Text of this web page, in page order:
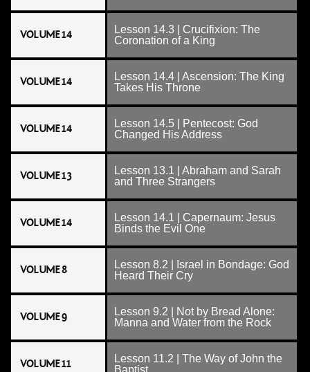
VOLUME 14
Lesson 14.3 | Crucifixion: The
Coronation of a King
VOLUME 14
Lesson 14.4 | Ascension: The King
Takes His Throne
VOLUME 14
Lesson 14.5 | Pentecost: God
Changed His Address
VOLUME 13
Lesson 13.1 | Abraham and Sarah
and Three Strangers
VOLUME 14
Lesson 14.1 | Capernaum: Jesus
Binds the Evil One
VOLUME 8
Lesson 8.2 | Israel in Bondage: God
Heard Their Cry
VOLUME 9
Lesson 9.2 | Not by Bread Alone:
Manna and Water from the Rock
VOLUME 11
Lesson 11.2 | The Way of John the
Baptist
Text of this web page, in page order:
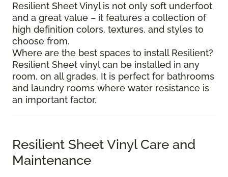
Resilient Sheet Vinyl is not only soft underfoot
and a great value – it features a collection of
high definition colors, textures, and styles to
choose from.
Where are the best spaces to install Resilient?
Resilient Sheet vinyl can be installed in any
room, on all grades. It is perfect for bathrooms
and laundry rooms where water resistance is
an important factor.
Resilient Sheet Vinyl Care and
Maintenance
+++
▶ [What the exercise asks]: Without the pictures, return all the records precisely as they stand.

▶ [Answer section]:
Text of this web page, in page order:
VOLUME 14
Lesson 14.3 | Crucifixion: The
Coronation of a King
VOLUME 14
Lesson 14.4 | Ascension: The King
Takes His Throne
VOLUME 14
Lesson 14.5 | Pentecost: God
Changed His Address
VOLUME 13
Lesson 13.1 | Abraham and Sarah
and Three Strangers
VOLUME 14
Lesson 14.1 | Capernaum: Jesus
Binds the Evil One
VOLUME 8
Lesson 8.2 | Israel in Bondage: God
Heard Their Cry
VOLUME 9
Lesson 9.2 | Not by Bread Alone:
Manna and Water from the Rock
VOLUME 11
Lesson 11.2 | The Way of John the
Baptist
Text of this web page, in page order:
Resilient Sheet Vinyl is not only soft underfoot
and a great value – it features a collection of
high definition colors, textures, and styles to
choose from.
Where are the best spaces to install Resilient?
Resilient Sheet vinyl can be installed in any
room, on all grades. It is perfect for bathrooms
and laundry rooms where water resistance is
an important factor.
Resilient Sheet Vinyl Care and
Maintenance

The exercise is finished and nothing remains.